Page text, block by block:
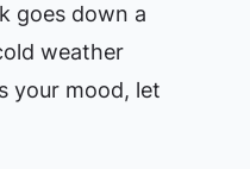
goes down a
weather
your mood, let
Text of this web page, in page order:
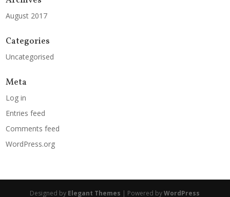
August 2017
Categories
Uncategorised
Meta
Log in
Entries feed
Comments feed
WordPress.org
Designed by Elegant Themes | Powered byWordPress
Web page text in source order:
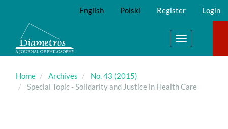
Main
Content
Sidebar
English Polski Register Login
Toggle
navigation
Home Archives
No. 43 (2015)
Special Topic - Solidarity and Justice in Health Care
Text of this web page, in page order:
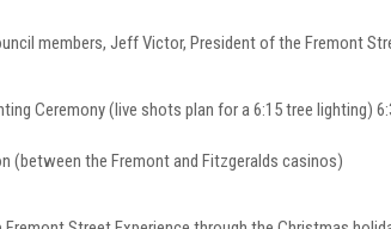
members, Jeff Victor, President of the Fremont
Ceremony (live shots plan for a 6:15 tree
the Fremont and Fitzgeralds casinos)
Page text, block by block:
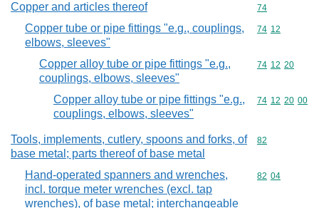
Copper and articles thereof Commodity
74
Copper tube or pipe fittings "e.g., couplings,
elbows, sleeves"
Commodity
74 12
Copper alloy tube or pipe fittings "e.g.,
couplings, elbows, sleeves"
Commodity
74 12 20
Copper alloy tube or pipe fittings "e.g.,
couplings, elbows, sleeves"
Commodity
74 12 20 00
Tools, implements, cutlery, spoons and forks, of
base metal; parts thereof of base metal
Commodity
82
Hand-operated spanners and wrenches,
incl. torque meter wrenches (excl. tap
wrenches), of base metal; interchangeable
Commodity
82 04
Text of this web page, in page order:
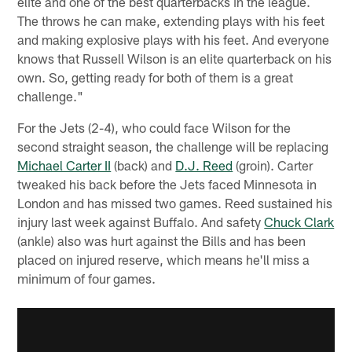
The throws he can make, extending plays with his feet
and making explosive plays with his feet. And everyone
knows that Russell Wilson is an elite quarterback on his
own. So, getting ready for both of them is a great
challenge."
For the Jets (2-4), who could face Wilson for the
second straight season, the challenge will be replacing
Michael Carter II (back) and D.J. Reed (groin). Carter
tweaked his back before the Jets faced Minnesota in
London and has missed two games. Reed sustained his
injury last week against Buffalo. And safetyChuck Clark
(ankle) also was hurt against the Bills and has been
placed on injured reserve, which means he'll miss a
minimum of four games.
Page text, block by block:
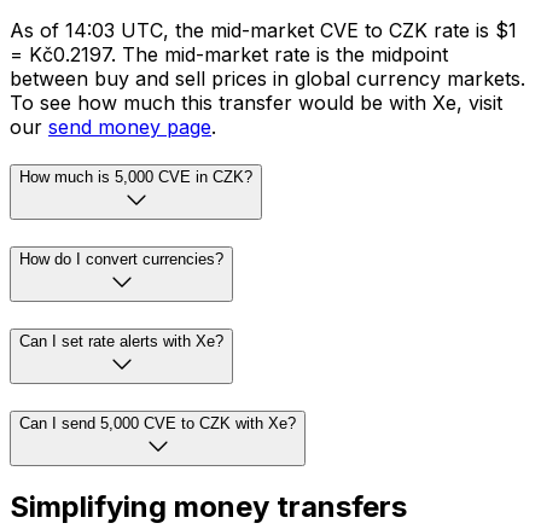
As of 14:03 UTC, the mid-market CVE to CZK rate is $1
= Kč0.2197. The mid-market rate is the midpoint
between buy and sell prices in global currency markets.
To see how much this transfer would be with Xe, visit
our send money page.
How much is 5,000 CVE in CZK?
How do I convert currencies?
Can I set rate alerts with Xe?
Can I send 5,000 CVE to CZK with Xe?
Simplifying money transfers
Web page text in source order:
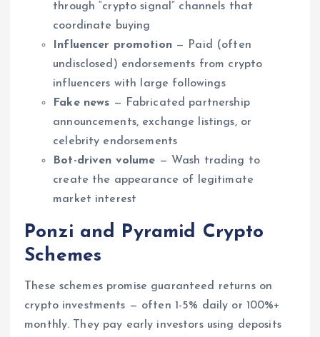
through “crypto signal” channels that
coordinate buying
Influencer promotion— Paid (often
undisclosed) endorsements from crypto
influencers with large followings
Fake news — Fabricated partnership
announcements, exchange listings, or
celebrity endorsements
Bot-driven volume — Wash trading to
create the appearance of legitimate
market interest
Ponzi and Pyramid Crypto
Schemes
These schemes promise guaranteed returns on
crypto investments — often 1-5% daily or 100%+
monthly. They pay early investors using deposits
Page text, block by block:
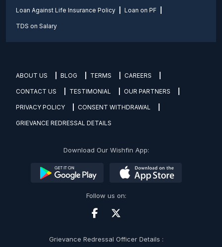
Loan Against Life Insurance Policy Loan on PF
TDS on Salary
ABOUT US BLOG TERMS CAREERS
CONTACT US TESTIMONIAL OUR PARTNERS
PRIVACY POLICY CONSENT WITHDRAWAL
GRIEVANCE REDRESSAL DETAILS
Download Our Wishfin App:
Follow us on:
Grievance Redressal Officer Details :
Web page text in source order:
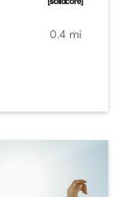
0.4 mi
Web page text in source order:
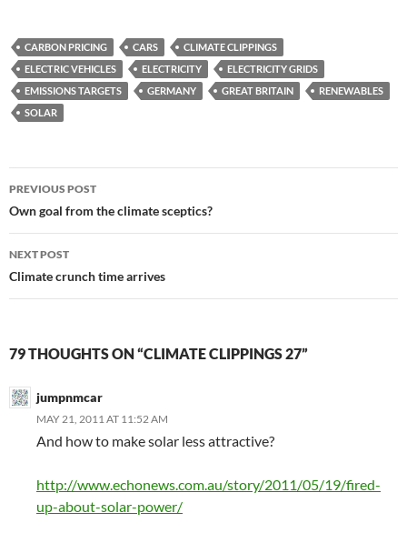
CARBON PRICING CARS
CLIMATE CLIPPINGS
ELECTRIC VEHICLES
ELECTRICITY
ELECTRICITY GRIDS
EMISSIONS TARGETS
GERMANY GREAT BRITAIN
RENEWABLES
SOLAR
Post
navigation
PREVIOUS POST
Own goal from the climate sceptics?
NEXT POST
Climate crunch time arrives
79 THOUGHTS ON “CLIMATE CLIPPINGS 27”
jumpnmcar
MAY 21, 2011 AT 11:52 AM
And how to make solar less attractive?
http://www.echonews.com.au/story/2011/05/19/fired-
up-about-solar-power/
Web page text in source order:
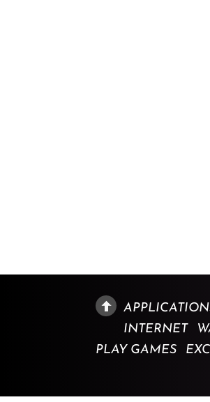
INTERNET
PLAY GAMES
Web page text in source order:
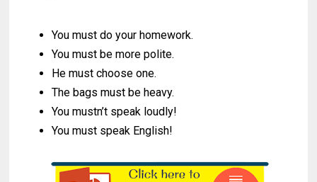
You must do your homework.
You must be more polite.
He must choose one.
The bags must be heavy.
You mustn’t speak loudly!
You must speak English!
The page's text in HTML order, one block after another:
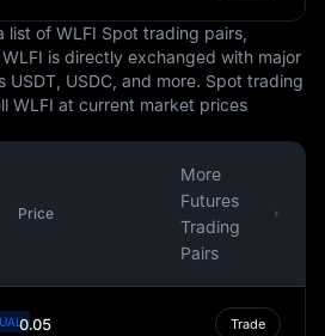
currency often provides a
these fluctuations.
is more than just the national
It is a key player in the
even the digital economy. It is
stability and strength, often
against which other currencies
list of WLFI Spot trading pairs,
is directly exchanged with major
USDC, and more. Spot trading
WLFI at current market prices
Price
More
Futures
Trading
Pairs
0.05 Trade
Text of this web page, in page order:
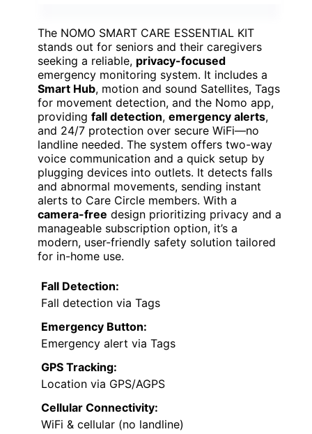
The NOMO SMART CARE ESSENTIAL KIT
stands out for seniors and their caregivers
seeking a reliable, privacy-focused
emergency monitoring system. It includes a
Smart Hub, motion and sound Satellites, Tags
for movement detection, and the Nomo app,
providing fall detection, emergency alerts,
and 24/7 protection over secure WiFi—no
landline needed. The system offers two-way
voice communication and a quick setup by
plugging devices into outlets. It detects falls
and abnormal movements, sending instant
alerts to Care Circle members. With a
camera-free design prioritizing privacy and a
manageable subscription option, it’s a
modern, user-friendly safety solution tailored
for in-home use.
Fall Detection:
Fall detection via Tags
Emergency Button:
Emergency alert via Tags
GPS Tracking:
Location via GPS/AGPS
Cellular Connectivity:
WiFi & cellular (no landline)
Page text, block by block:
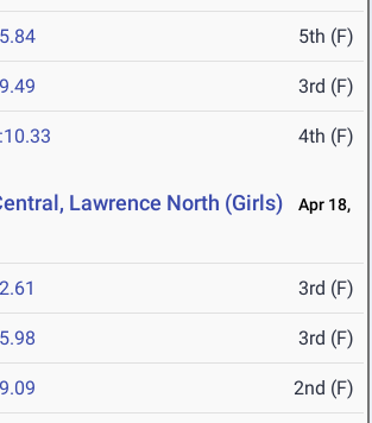
5th (F)
3rd (F)
4th (F)
Lawrence North (Girls)
Apr 18,
3rd (F)
3rd (F)
2nd (F)
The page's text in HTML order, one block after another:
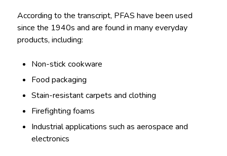
According to the transcript, PFAS have been used
since the 1940s and are found in many everyday
products, including:
Non-stick cookware
Food packaging
Stain-resistant carpets and clothing
Firefighting foams
Industrial applications such as aerospace and
electronics
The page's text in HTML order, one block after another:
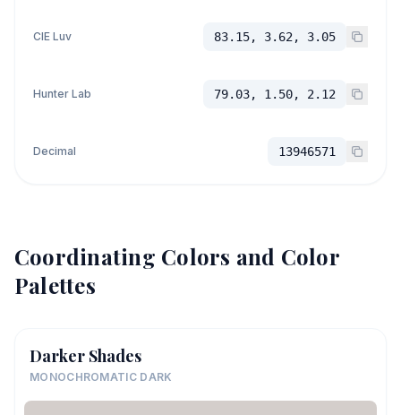
CIE Luv 83.15, 3.62, 3.05
Hunter Lab 79.03, 1.50, 2.12
Decimal 13946571
Coordinating Colors and Color
Palettes
Darker Shades
MONOCHROMATIC DARK
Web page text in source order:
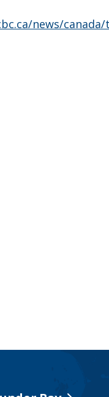
news/
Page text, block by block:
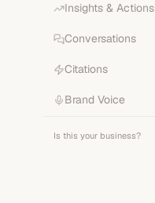
Insights & Actions
Conversations
Citations
Brand Voice
Is this your business?
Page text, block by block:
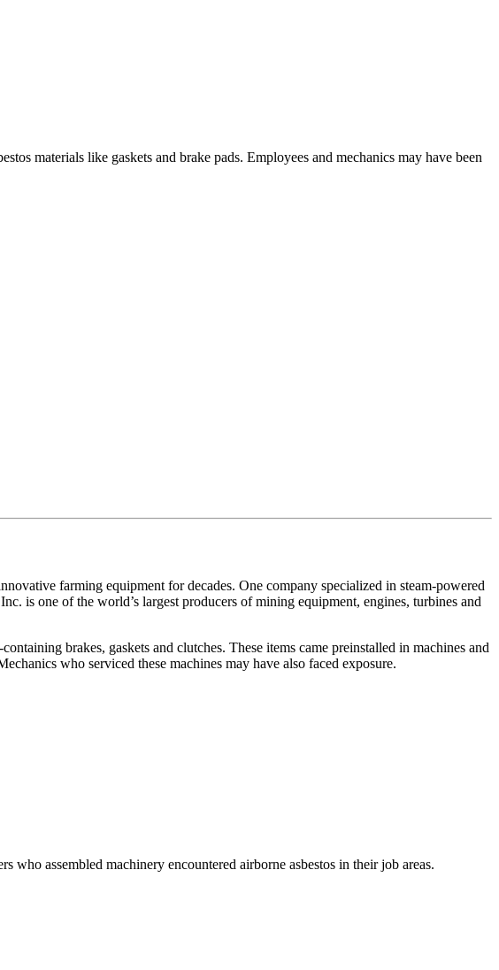
materials like gaskets and brake pads. Employees and mechanics may have been
farming equipment for decades. One company specialized in steam-powered
is one of the world’s largest producers of mining equipment, engines, turbines and
brakes, gaskets and clutches. These items came preinstalled in machines and
who serviced these machines may have also faced exposure.
who assembled machinery encountered airborne asbestos in their job areas.
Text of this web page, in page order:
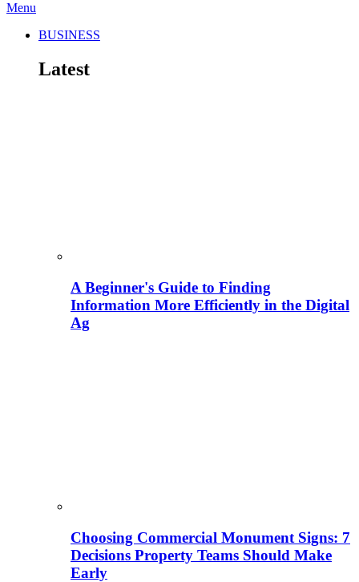
Menu
BUSINESS
Latest
A Beginner's Guide to Finding
Information More Efficiently in the Digital
Ag
Choosing Commercial Monument Signs: 7
Decisions Property Teams Should Make
Early
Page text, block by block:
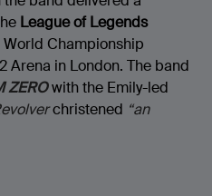
League of Legends
Championship
Arena in London. The band
ZEROwith the Emily-led
christened “an
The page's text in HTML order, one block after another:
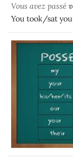
Vous avez passé
You took/sat
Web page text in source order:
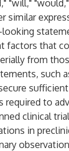
"will,"
similar
factors that
from
such
required to
clinical
in
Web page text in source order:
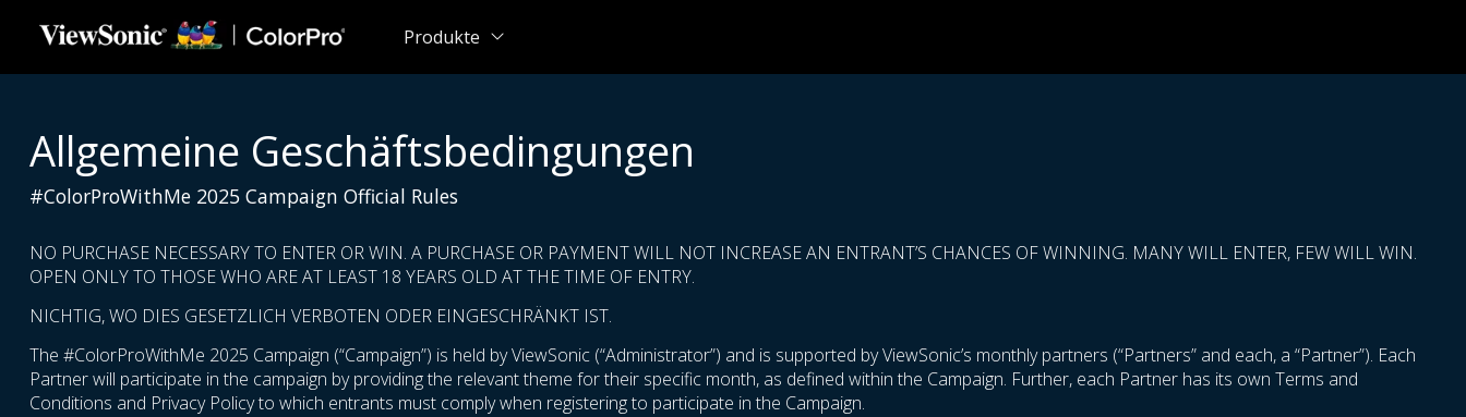
Skip to main content
Produkte
Allgemeine Geschäftsbedingungen
#ColorProWithMe 2025 Campaign Official Rules
NO PURCHASE NECESSARY TO ENTER OR WIN. A PURCHASE OR PAYMENT WILL NOT INCREASE AN ENTRANT’S CHANCES OF WINNING. MANY WILL ENTER, FEW WILL WIN.
OPEN ONLY TO THOSE WHO ARE AT LEAST 18 YEARS OLD AT THE TIME OF ENTRY.
NICHTIG, WO DIES GESETZLICH VERBOTEN ODER EINGESCHRÄNKT IST.
The #ColorProWithMe 2025 Campaign (“Campaign”) is held by ViewSonic (“Administrator”) and is supported by ViewSonic’s monthly partners (“Partners” and each, a “Partner”). Each
Partner will participate in the campaign by providing the relevant theme for their specific month, as defined within the Campaign. Further, each Partner has its own Terms and
Conditions and Privacy Policy to which entrants must comply when registering to participate in the Campaign.
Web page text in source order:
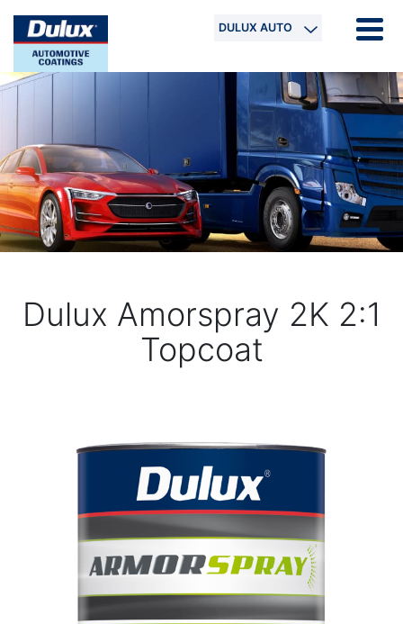
DULUX AUTO
Dulux Amorspray 2K 2:1
Topcoat
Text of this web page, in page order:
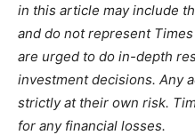
in this article may include
and do not represent Times
are urged to do in-depth
investment decisions. Any
strictly at their own risk.
for any financial losses.
* * * * *
**WHAT YOU NEED TO DO**
When a line in the records above contains the word "Wilson", copy it.

**SOLUTION BELOW**
knows that Russell Wilson is an elite quarterback on his
For the Jets (2-4), who could face Wilson for the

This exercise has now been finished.